Si accinse a svignarsela per non dover incontrare Berelain, ma poi vide tre alte donne a piedi fra i cavalli, lunghi scialli neri avvolti attorno alle loro teste e drappeggiati sopra le spalle, ed esitò. Le Sapienti cavalcavano quando ce n’era bisogno, seppure malvolentieri, ma arrancare un miglio o due nella neve indossando gonne di lana non era una ragione sufficiente per costringerle a salire su una sella. Quasi certamente anche Seonid o Masuri erano in quel gruppo, anche se le donne aiel sembravano apprezzare Berelain per qualche ragione che lui non riusciva a concepire.

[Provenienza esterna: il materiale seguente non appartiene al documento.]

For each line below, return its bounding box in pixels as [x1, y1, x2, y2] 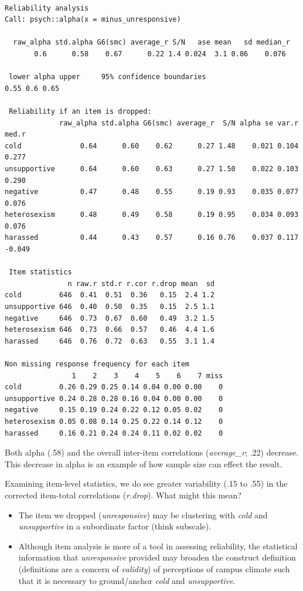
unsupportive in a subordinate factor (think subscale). [18, 520, 212, 532]
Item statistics [9, 268, 72, 277]
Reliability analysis [5, 4, 89, 12]
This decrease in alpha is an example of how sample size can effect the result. [5, 457, 282, 470]
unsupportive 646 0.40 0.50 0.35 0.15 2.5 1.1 [5, 303, 215, 311]
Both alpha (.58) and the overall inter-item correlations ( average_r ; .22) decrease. [5, 446, 299, 458]
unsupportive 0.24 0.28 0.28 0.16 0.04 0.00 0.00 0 [5, 394, 223, 403]
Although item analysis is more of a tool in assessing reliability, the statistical [18, 539, 298, 552]
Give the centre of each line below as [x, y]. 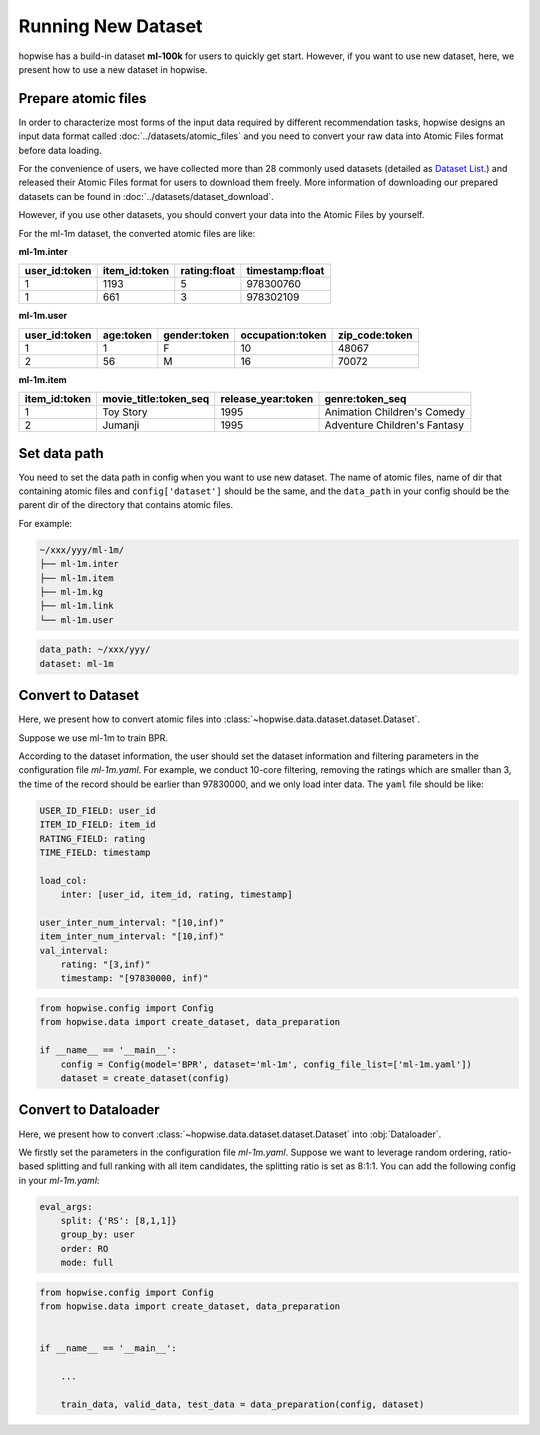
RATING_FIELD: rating [92, 838]
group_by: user [97, 1234]
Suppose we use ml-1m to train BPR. [93, 737]
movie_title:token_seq [155, 399]
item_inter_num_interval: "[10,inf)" [132, 936]
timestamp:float [285, 271]
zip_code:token [375, 335]
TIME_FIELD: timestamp [95, 852]
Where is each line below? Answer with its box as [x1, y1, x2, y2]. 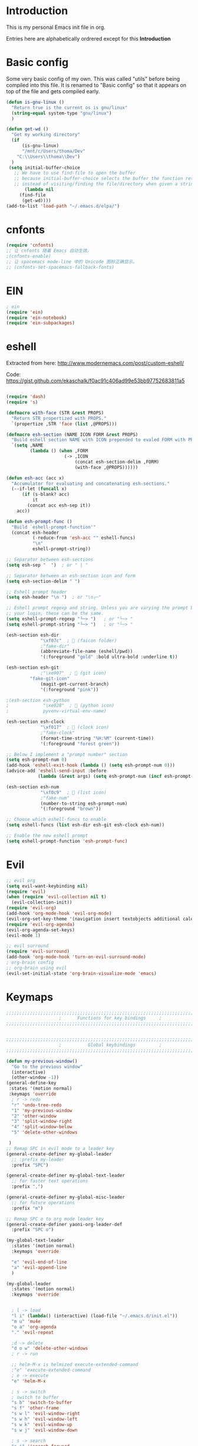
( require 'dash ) [6, 394, 46, 400]
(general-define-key [6, 1080, 57, 1086]
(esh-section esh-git [6, 665, 60, 671]
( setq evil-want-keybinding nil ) [6, 883, 88, 889]
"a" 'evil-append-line [11, 1264, 67, 1270]
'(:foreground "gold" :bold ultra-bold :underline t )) [40, 654, 178, 660]
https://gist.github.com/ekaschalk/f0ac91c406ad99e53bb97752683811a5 [6, 377, 185, 384]
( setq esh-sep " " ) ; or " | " [6, 562, 88, 568]

Non aveva intenzione di aggregarsi ai cavalieri, senza tenere conto di chi ci fosse con loro, ma l’esitazione gli costò la possibilità di allontanarsi. Una delle Sapienti – pensò che si trattasse di Carelle, una donna dai capelli rosso fuoco che aveva sempre un’aria di sfida nei suoi penetranti occhi azzurri – sollevò una mano puntando verso di lui, e l’intero gruppo si voltò, i soldati fecero girare i loro cavalli coi frustini e scrutarono attraverso gli alberi nella sua direzione, con le lance sormontate da acciaio lungo un piede semiabbassate. Era improbabile che potessero distinguerlo con chiarezza attraverso le profonde polle d’ombra e i brillanti fasci di luce solare. Fu sorpreso che la Sapiente ci fosse riuscita, ma d’altro canto gli Aiel in generale avevano la vista acuta.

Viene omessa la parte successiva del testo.